# My Girls



## jeanb (May 31, 2013)

Here are my girls, Ivy the St Bernard, she was 6 months here, and Gemma our Staffy she is 8 years now,


----------



## MyBIGdog (Mar 4, 2012)

Absolutely adorable


----------



## jeanb (May 31, 2013)

Thank you, she is so Naughty but we love her,


----------



## lostbear (May 29, 2013)

They're lovely! Do you have a picture with Ivy at her full size?


----------



## jeanb (May 31, 2013)

she is only 8 months now, if I can get her to stand still long enough i'll take another, since I took that first photo she has grown my sons tells me, I I see you live in Gateshead, we are not far away Durham, we lived in Gateshead also,


----------



## lostbear (May 29, 2013)

jeanb said:


> she is only 8 months now, if I can get her to stand still long enough i'll take another, since I took that first photo she has grown my sons tells me, I *I see you live in Gateshead, we are not far away Durham, we lived in Gateshead also,*


Small world! I go to Durham fairly often to visit the cathedral (I'll be there on 30th June for a friend's ordination)

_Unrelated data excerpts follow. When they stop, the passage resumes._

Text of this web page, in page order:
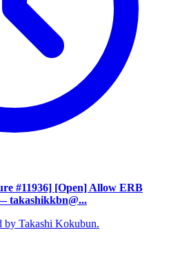
#11936] [Open] Allow ERB
takashikkbn@...
by Takashi Kokubun.
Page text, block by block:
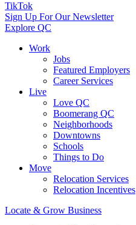
TikTok
Sign Up For Our Newsletter
Explore QC
Work
Jobs
Featured Employers
Career Services
Live
Love QC
Boomerang QC
Neighborhoods
Downtowns
Schools
Things to Do
Move
Relocation Services
Relocation Incentives
Locate & Grow Business
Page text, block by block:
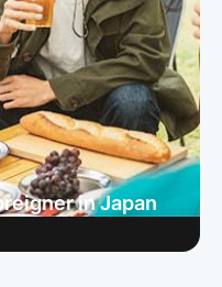
in Japan
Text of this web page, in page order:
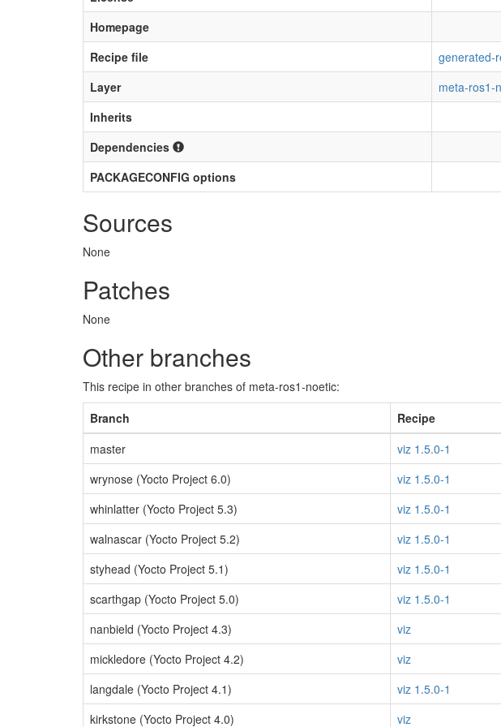
Homepage
Recipe file
generated-
Layer
meta-ros1-
Inherits
Dependencies
PACKAGECONFIG options
Sources
None
Patches
None
Other branches
This recipe in other branches of meta-ros1-noetic:
Branch
Recipe
master
viz 1.5.0-1
wrynose (Yocto Project 6.0)
viz 1.5.0-1
whinlatter (Yocto Project 5.3)
viz 1.5.0-1
walnascar (Yocto Project 5.2)
viz 1.5.0-1
styhead (Yocto Project 5.1)
viz 1.5.0-1
scarthgap (Yocto Project 5.0)
viz 1.5.0-1
nanbield (Yocto Project 4.3)
viz
mickledore (Yocto Project 4.2)
viz
langdale (Yocto Project 4.1)
viz 1.5.0-1
kirkstone (Yocto Project 4.0)
viz
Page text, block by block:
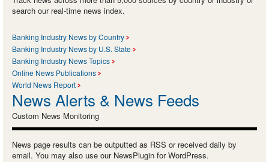
search our real-time news index.
Banking Industry News by Country
Banking Industry News by U.S. State
Banking Industry News Topics
Online News Publications
World News Report
News Alerts & News Feeds
Custom News Monitoring
News page results can be outputted as RSS or received daily by
email. You may also use our NewsPlugin for WordPress.
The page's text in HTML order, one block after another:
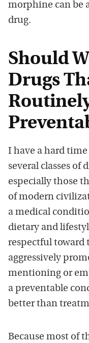
morphine can be
drug.
Should
Drugs
I have a hard
several classes of
especially those
of modern
a medical
dietary and
respectful toward
aggressively
mentioning or
a preventable
better than
Because most of
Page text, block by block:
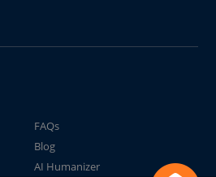
FAQs
Blog
AI Humanizer
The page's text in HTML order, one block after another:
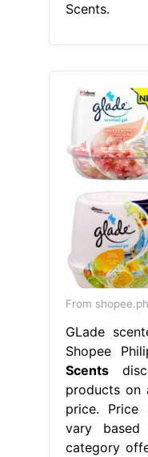
Scents.
From shopee.ph
GLade
Shopee
Scents
products on
price. Price
vary
category
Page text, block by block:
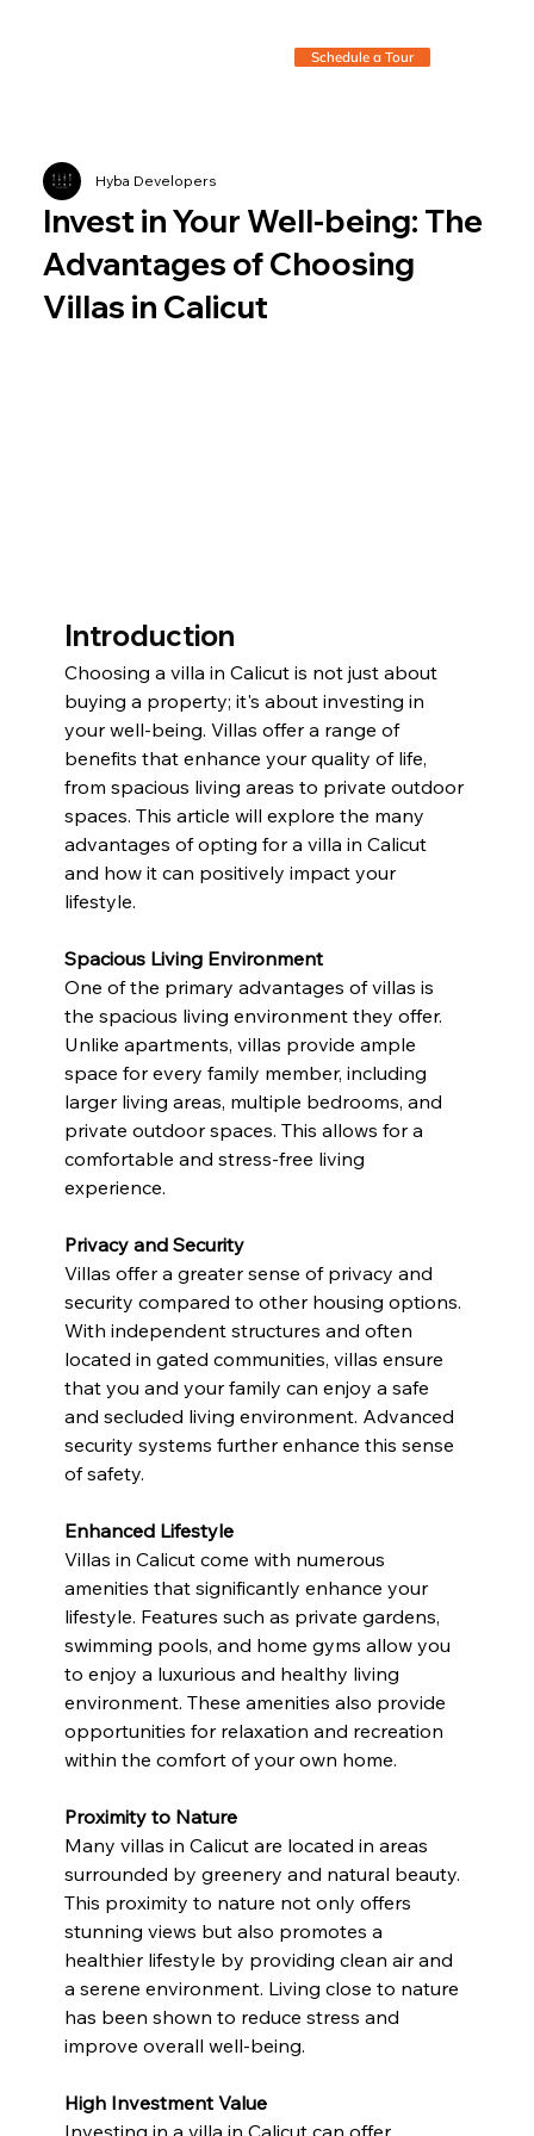
Schedule a Tour
Invest in Your Well-being: The
Advantages of Choosing
Villas in Calicut
Hyba Developers
Introduction
Choosing a villa in Calicut is not just about
buying a property; it's about investing in
your well-being. Villas offer a range of
benefits that enhance your quality of life,
from spacious living areas to private outdoor
spaces. This article will explore the many
advantages of opting for a villa in Calicut
and how it can positively impact your
lifestyle.
Spacious Living Environment
One of the primary advantages of villas is
the spacious living environment they offer.
Unlike apartments, villas provide ample
space for every family member, including
larger living areas, multiple bedrooms, and
private outdoor spaces. This allows for a
comfortable and stress-free living
experience.
Privacy and Security
Villas offer a greater sense of privacy and
security compared to other housing options.
With independent structures and often
located in gated communities, villas ensure
that you and your family can enjoy a safe
and secluded living environment. Advanced
security systems further enhance this sense
of safety.
Enhanced Lifestyle
Villas in Calicut come with numerous
amenities that significantly enhance your
lifestyle. Features such as private gardens,
swimming pools, and home gyms allow you
to enjoy a luxurious and healthy living
environment. These amenities also provide
opportunities for relaxation and recreation
within the comfort of your own home.
Proximity to Nature
Many villas in Calicut are located in areas
surrounded by greenery and natural beauty.
This proximity to nature not only offers
stunning views but also promotes a
healthier lifestyle by providing clean air and
a serene environment. Living close to nature
has been shown to reduce stress and
improve overall well-being.
High Investment Value

We also have a mixture of dog sizes - a westie (Sophie), a staffie (Grace) and a great dane (Loki) - Loki and Grace are our daughter's dogs, but she is still at home, so they're ours, too. Loki and Grace are (little hearts) _in lurve_(more little hearts).

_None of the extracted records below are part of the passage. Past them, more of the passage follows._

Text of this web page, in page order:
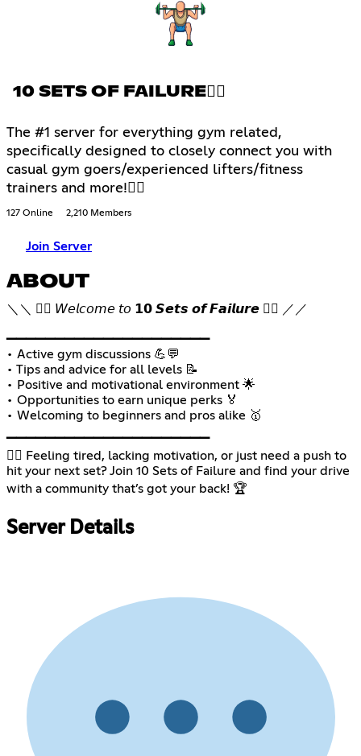
10 SETS OF FAILURE🏋🏽
The #1 server for everything gym related,
specifically designed to closely connect you with
casual gym goers/experienced lifters/fitness
trainers and more!🏋🏽
127 Online 2,210 Members
Join Server
ABOUT
＼＼ 🏋🏽 𝘞𝘦𝘭𝘤𝘰𝘮𝘦 𝘵𝘰 𝟭𝟬 𝙎𝙚𝙩𝙨 𝙤𝙛 𝙁𝙖𝙞𝙡𝙪𝙧𝙚 🏋🏽 ／／
• Active gym discussions 💪💬
• Tips and advice for all levels 📝
• Positive and motivational environment 🌟
• Opportunities to earn unique perks 🏅
• Welcoming to beginners and pros alike 🥇
🏋🏽 Feeling tired, lacking motivation, or just need a push to
hit your next set? Join 10 Sets of Failure and find your drive
with a community that’s got your back! 🏆
Server Details
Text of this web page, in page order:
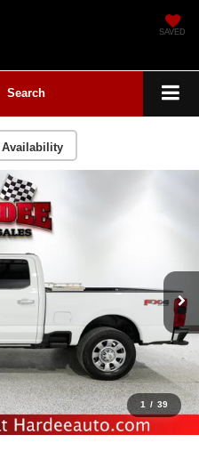
SAVED
Search
1 / 39
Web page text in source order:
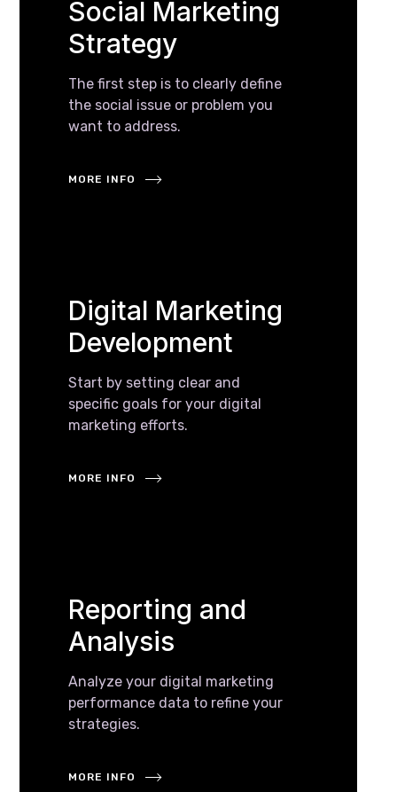
Social Marketing
Strategy
The first step is to clearly define
the social issue or problem you
want to address.
MORE INFO
Digital Marketing
Development
Start by setting clear and
specific goals for your digital
marketing efforts.
MORE INFO
Reporting and
Analysis
Analyze your digital marketing
performance data to refine your
strategies.
MORE INFO
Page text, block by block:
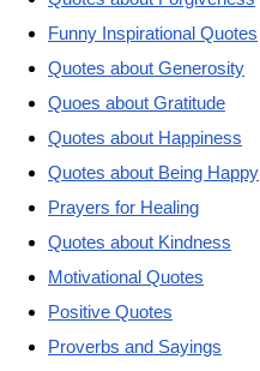
Funny Inspirational Quotes
Quotes about Generosity
Quoes about Gratitude
Quotes about Happiness
Quotes about Being Happy
Prayers for Healing
Quotes about Kindness
Motivational Quotes
Positive Quotes
Proverbs and Sayings
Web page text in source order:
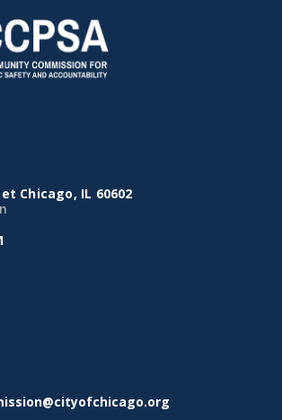
Chicago, IL 60602
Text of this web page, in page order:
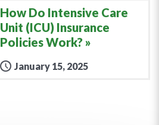
How Do Intensive Care
Unit (ICU) Insurance
Policies Work?
January 15, 2025
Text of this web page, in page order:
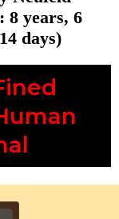
8 years, 6
days)
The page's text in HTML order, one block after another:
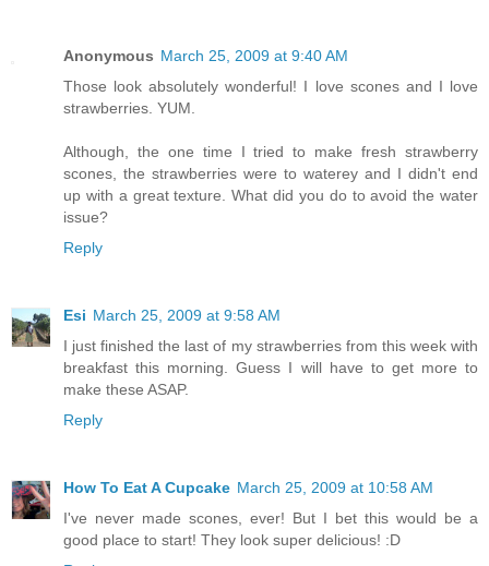
Anonymous March 25, 2009 at 9:40 AM
Those look absolutely wonderful! I love scones and I love
strawberries. YUM.
Although, the one time I tried to make fresh strawberry
scones, the strawberries were to waterey and I didn't end
up with a great texture. What did you do to avoid the water
issue?
Reply
Esi March 25, 2009 at 9:58 AM
I just finished the last of my strawberries from this week with
breakfast this morning. Guess I will have to get more to
make these ASAP.
Reply
How To Eat A Cupcake March 25, 2009 at 10:58 AM
I've never made scones, ever! But I bet this would be a
good place to start! They look super delicious! :D
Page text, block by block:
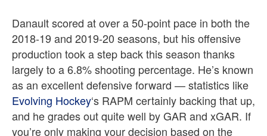
Danault scored at over a 50-point pace in both the
2018-19 and 2019-20 seasons, but his offensive
production took a step back this season thanks
largely to a 6.8% shooting percentage. He’s known
as an excellent defensive forward — statistics like
Evolving Hockey‘s RAPM certainly backing that up,
and he grades out quite well by GAR and xGAR. If
you’re only making your decision based on the
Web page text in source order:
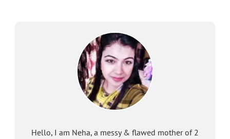
Hello, I am Neha, a messy & flawed mother of 2
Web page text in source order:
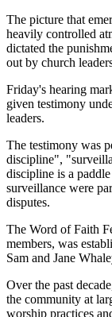
The picture that
heavily controlled
dictated the
out by church
Friday's hearing
given testimony
leaders.
The testimony was
discipline",
discipline is a
surveillance were
disputes.
The Word of Faith
members, was
Sam and Jane
Over the past
the community at
worship practices
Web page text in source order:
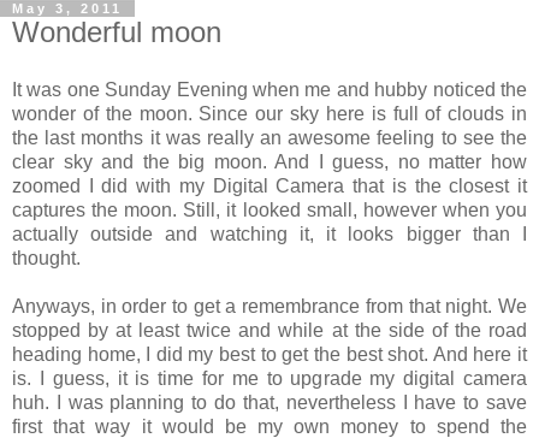
May 3, 2011
Wonderful moon
It was one Sunday Evening when me and hubby noticed the
wonder of the moon. Since our sky here is full of clouds in
the last months it was really an awesome feeling to see the
clear sky and the big moon. And I guess, no matter how
zoomed I did with my Digital Camera that is the closest it
captures the moon. Still, it looked small, however when you
actually outside and watching it, it looks bigger than I
thought.
Anyways, in order to get a remembrance from that night. We
stopped by at least twice and while at the side of the road
heading home, I did my best to get the best shot. And here it
is. I guess, it is time for me to upgrade my digital camera
huh. I was planning to do that, nevertheless I have to save
first that way it would be my own money to spend the
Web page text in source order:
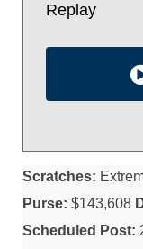
Replay
Scratches:
Purse: $143,608
Scheduled Post:

Fortunately since his 'operation' it is platonic now. (He had got horribly humpy, even though Grace is spayed - but that is just a memory, thank heavens - a horrible, horrible memory (12 stones of slobbering hound doing his stuff is NOT a spectator sport - even less is it a participatory one!).


----------



## new westie owner (Apr 30, 2010)

Lovely girls


----------